*SOURCE MATERIAL*:
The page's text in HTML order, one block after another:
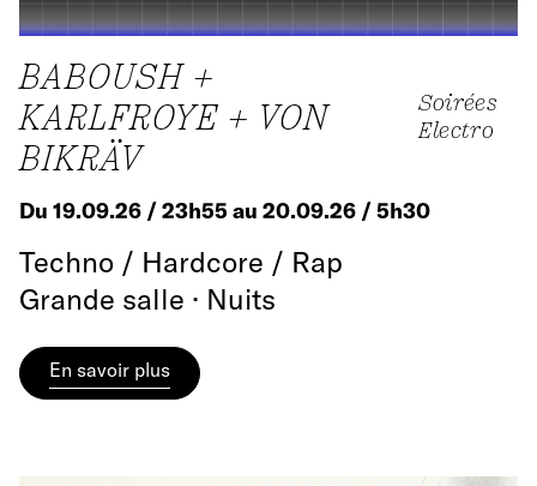
BABOUSH +
KARLFROYE + VON
BIKRÄV
Soirées
Electro
Du 19.09.26 / 23h55 au 20.09.26 / 5h30
Techno / Hardcore / Rap
Grande salle · Nuits
En savoir plus
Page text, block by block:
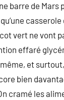
barre de Mars
vert ne vont
effaré
et
bien
cramé les
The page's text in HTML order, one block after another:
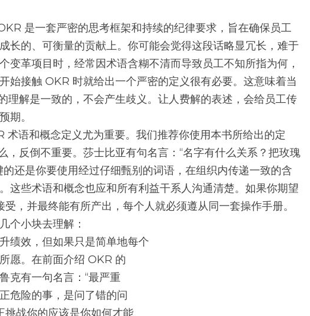
长的、可衡量的贡献上。你可能会觉得这段话略显冗长，难于
变革项目时，经常因术语含糊不清而导致员工不知所指为何，
始接触 OKR 时就给出一个严密的定义很有必要。这意味着当
理解是一致的，不会产生歧义。让人费解的表述，会给员工传
期。
，反倒不重要。莎士比亚有句名言：“名字有什么关系？把玫瑰
还是你要使用经过仔细甄别的词语，在组织内传递一致的含
这些术语和概念也应和所有利益干系人沟通清楚。如果你期望
，并最终能有所产出，每个人就必须遵从同一套操作手册。
个小块去理解：
提升绩效，但如果只是简单地每个
愿。在前面介绍 OKR 的
克有一句名言：“最严重
危险的事，是问了错的问
挑战你的应该是你如何才能
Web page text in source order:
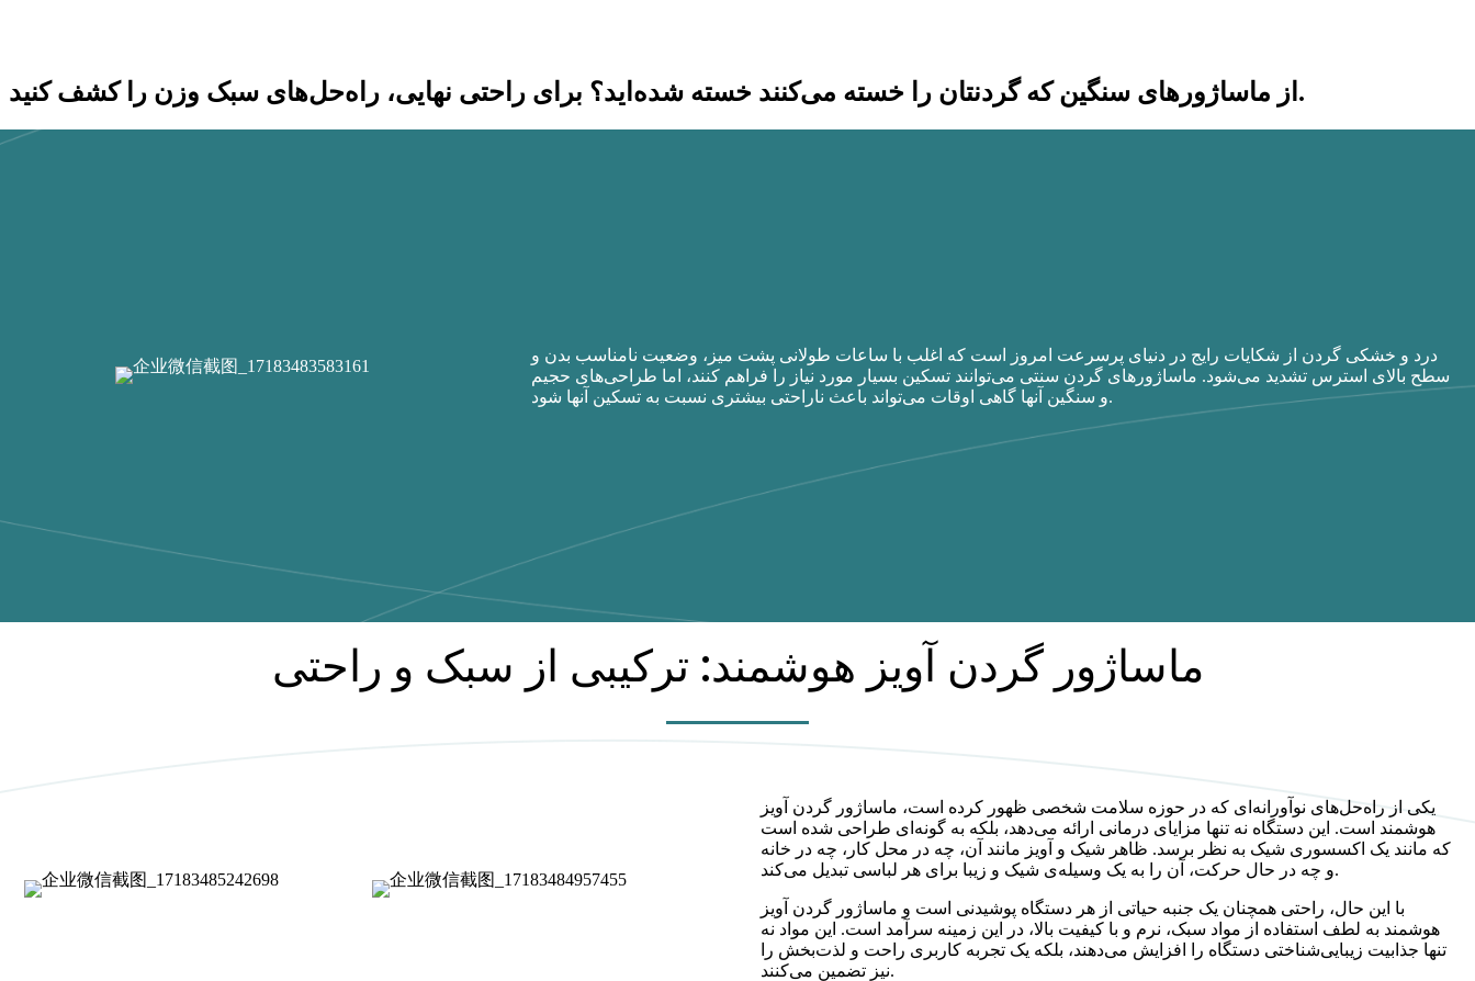
از ماساژورهای سنگین که گردنتان را خسته می‌کنند خسته شده‌اید؟ برای راحتی نهایی، راه‌حل‌های سبک وزن را کشف کنید.
درد و خشکی گردن از شکایات رایج در دنیای پرسرعت امروز است که اغلب با ساعات طولانی پشت میز، وضعیت نامناسب بدن و
سطح بالای استرس تشدید می‌شود. ماساژورهای گردن سنتی می‌توانند تسکین بسیار مورد نیاز را فراهم کنند، اما طراحی‌های حجیم
و سنگین آنها گاهی اوقات می‌تواند باعث ناراحتی بیشتری نسبت به تسکین آنها شود.
ماساژور گردن آویز هوشمند: ترکیبی از سبک و راحتی
یکی از راه‌حل‌های نوآورانه‌ای که در حوزه سلامت شخصی ظهور کرده است، ماساژور گردن آویز
هوشمند است. این دستگاه نه تنها مزایای درمانی ارائه می‌دهد، بلکه به گونه‌ای طراحی شده است
که مانند یک اکسسوری شیک به نظر برسد. ظاهر شیک و آویز مانند آن، چه در محل کار، چه در خانه
و چه در حال حرکت، آن را به یک وسیله‌ی شیک و زیبا برای هر لباسی تبدیل می‌کند.
با این حال، راحتی همچنان یک جنبه حیاتی از هر دستگاه پوشیدنی است و ماساژور گردن آویز
هوشمند به لطف استفاده از مواد سبک، نرم و با کیفیت بالا، در این زمینه سرآمد است. این مواد نه
تنها جذابیت زیبایی‌شناختی دستگاه را افزایش می‌دهند، بلکه یک تجربه کاربری راحت و لذت‌بخش را
نیز تضمین می‌کنند.
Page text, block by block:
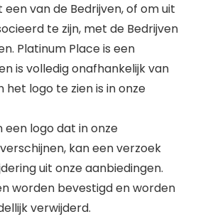
van de Bedrijven, of om uit
te zijn, met de Bedrijven
Platinum Place is een
is volledig onafhankelijk van
logo te zien is in onze
een logo dat in onze
kan een verzoek
uit onze aanbiedingen.
worden bevestigd en worden
verwijderd.
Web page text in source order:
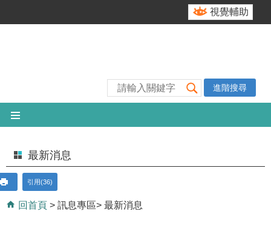
視覺輔助
進階搜尋
最新消息
引用(36)
回首頁 訊息專區 最新消息
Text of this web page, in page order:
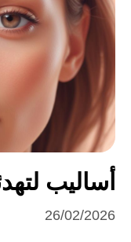
أساليب
26/02/2026
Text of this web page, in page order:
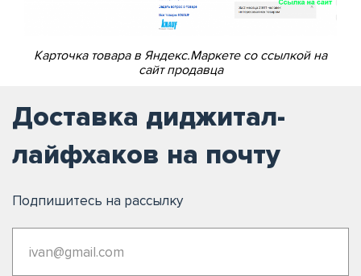
Карточка товара в Яндекс.Маркете со ссылкой на
сайт продавца
Доставка диджитал-
лайфхаков на почту
Подпишитесь на рассылку

*ACTIVITY*:
Line by line, retype the records above exactly, minus the images.

*THE ANSWER*:
The page's text in HTML order, one block after another:
BABOUSH +
KARLFROYE + VON
BIKRÄV
Soirées
Electro
Du 19.09.26 / 23h55 au 20.09.26 / 5h30
Techno / Hardcore / Rap
Grande salle · Nuits
En savoir plus
Page text, block by block:
barre de Mars
vert ne vont
effaré
et
bien
cramé les
The page's text in HTML order, one block after another:
长的、可衡量的贡献上。你可能会觉得这段话略显冗长，难于
变革项目时，经常因术语含糊不清而导致员工不知所指为何，
始接触 OKR 时就给出一个严密的定义很有必要。这意味着当
理解是一致的，不会产生歧义。让人费解的表述，会给员工传
期。
，反倒不重要。莎士比亚有句名言：“名字有什么关系？把玫瑰
还是你要使用经过仔细甄别的词语，在组织内传递一致的含
这些术语和概念也应和所有利益干系人沟通清楚。如果你期望
，并最终能有所产出，每个人就必须遵从同一套操作手册。
个小块去理解：
提升绩效，但如果只是简单地每个
愿。在前面介绍 OKR 的
克有一句名言：“最严重
危险的事，是问了错的问
挑战你的应该是你如何才能
Web page text in source order:
از ماساژورهای سنگین که گردنتان را خسته می‌کنند خسته شده‌اید؟ برای راحتی نهایی، راه‌حل‌های سبک وزن را کشف کنید.
درد و خشکی گردن از شکایات رایج در دنیای پرسرعت امروز است که اغلب با ساعات طولانی پشت میز، وضعیت نامناسب بدن و
سطح بالای استرس تشدید می‌شود. ماساژورهای گردن سنتی می‌توانند تسکین بسیار مورد نیاز را فراهم کنند، اما طراحی‌های حجیم
و سنگین آنها گاهی اوقات می‌تواند باعث ناراحتی بیشتری نسبت به تسکین آنها شود.
ماساژور گردن آویز هوشمند: ترکیبی از سبک و راحتی
یکی از راه‌حل‌های نوآورانه‌ای که در حوزه سلامت شخصی ظهور کرده است، ماساژور گردن آویز
هوشمند است. این دستگاه نه تنها مزایای درمانی ارائه می‌دهد، بلکه به گونه‌ای طراحی شده است
که مانند یک اکسسوری شیک به نظر برسد. ظاهر شیک و آویز مانند آن، چه در محل کار، چه در خانه
و چه در حال حرکت، آن را به یک وسیله‌ی شیک و زیبا برای هر لباسی تبدیل می‌کند.
با این حال، راحتی همچنان یک جنبه حیاتی از هر دستگاه پوشیدنی است و ماساژور گردن آویز
هوشمند به لطف استفاده از مواد سبک، نرم و با کیفیت بالا، در این زمینه سرآمد است. این مواد نه
تنها جذابیت زیبایی‌شناختی دستگاه را افزایش می‌دهند، بلکه یک تجربه کاربری راحت و لذت‌بخش را
نیز تضمین می‌کنند.
Page text, block by block:
van de Bedrijven, of om uit
te zijn, met de Bedrijven
Platinum Place is een
is volledig onafhankelijk van
logo te zien is in onze
een logo dat in onze
kan een verzoek
uit onze aanbiedingen.
worden bevestigd en worden
verwijderd.
Web page text in source order:
視覺輔助
進階搜尋
最新消息
引用(36)
回首頁 訊息專區 最新消息
Text of this web page, in page order:
أساليب
26/02/2026
Text of this web page, in page order:
Карточка товара в Яндекс.Маркете со ссылкой на
сайт продавца
Доставка диджитал-
лайфхаков на почту
Подпишитесь на рассылку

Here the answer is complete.